■ **What you should do**: Working from the top of the records below, reproduce each line exactly, ending once you have written the line containing "wells that previously".

● ● ● ● ● ● ●

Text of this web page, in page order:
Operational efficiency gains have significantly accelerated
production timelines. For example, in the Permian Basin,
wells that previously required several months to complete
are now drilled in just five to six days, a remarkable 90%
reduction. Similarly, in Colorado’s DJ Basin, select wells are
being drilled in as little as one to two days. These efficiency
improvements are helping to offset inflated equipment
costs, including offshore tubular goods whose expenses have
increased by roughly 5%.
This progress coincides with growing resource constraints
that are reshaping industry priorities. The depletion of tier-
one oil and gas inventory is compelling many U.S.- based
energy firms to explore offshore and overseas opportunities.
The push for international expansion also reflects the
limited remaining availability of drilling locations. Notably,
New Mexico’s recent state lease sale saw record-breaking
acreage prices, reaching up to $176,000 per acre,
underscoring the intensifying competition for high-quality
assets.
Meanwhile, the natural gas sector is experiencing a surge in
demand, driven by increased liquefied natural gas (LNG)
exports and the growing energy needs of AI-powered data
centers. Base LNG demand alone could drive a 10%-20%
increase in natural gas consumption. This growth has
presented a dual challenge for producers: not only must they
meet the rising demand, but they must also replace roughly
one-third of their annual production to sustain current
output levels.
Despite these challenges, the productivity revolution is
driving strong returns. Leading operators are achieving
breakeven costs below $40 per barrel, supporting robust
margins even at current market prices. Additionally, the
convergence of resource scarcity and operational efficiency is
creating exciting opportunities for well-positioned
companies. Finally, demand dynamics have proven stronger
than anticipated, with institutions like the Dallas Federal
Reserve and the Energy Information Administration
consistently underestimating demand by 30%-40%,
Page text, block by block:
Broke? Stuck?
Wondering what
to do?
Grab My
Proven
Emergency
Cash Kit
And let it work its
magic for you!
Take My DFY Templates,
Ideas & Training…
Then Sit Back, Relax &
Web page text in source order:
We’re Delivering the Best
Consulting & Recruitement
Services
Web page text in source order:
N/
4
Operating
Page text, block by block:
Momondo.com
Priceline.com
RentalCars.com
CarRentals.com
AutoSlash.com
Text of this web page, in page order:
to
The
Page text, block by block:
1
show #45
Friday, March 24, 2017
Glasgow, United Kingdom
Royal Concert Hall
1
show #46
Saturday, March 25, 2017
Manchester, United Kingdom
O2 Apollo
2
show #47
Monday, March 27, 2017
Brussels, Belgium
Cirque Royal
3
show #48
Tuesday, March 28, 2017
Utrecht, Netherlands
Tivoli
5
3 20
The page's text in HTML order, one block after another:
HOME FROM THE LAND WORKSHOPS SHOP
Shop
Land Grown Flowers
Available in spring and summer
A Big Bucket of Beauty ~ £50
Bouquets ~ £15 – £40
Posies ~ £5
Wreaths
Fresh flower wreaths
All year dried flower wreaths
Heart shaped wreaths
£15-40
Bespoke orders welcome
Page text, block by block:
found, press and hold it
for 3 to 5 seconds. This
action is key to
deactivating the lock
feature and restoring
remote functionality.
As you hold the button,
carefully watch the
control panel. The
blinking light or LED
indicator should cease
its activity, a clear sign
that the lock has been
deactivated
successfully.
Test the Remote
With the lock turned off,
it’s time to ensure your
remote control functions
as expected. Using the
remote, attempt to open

● ● ● ● ● ● ●

■ **Exercise answer**:
Text of this web page, in page order:
Operational efficiency gains have significantly accelerated
production timelines. For example, in the Permian Basin,
wells that previously required several months to complete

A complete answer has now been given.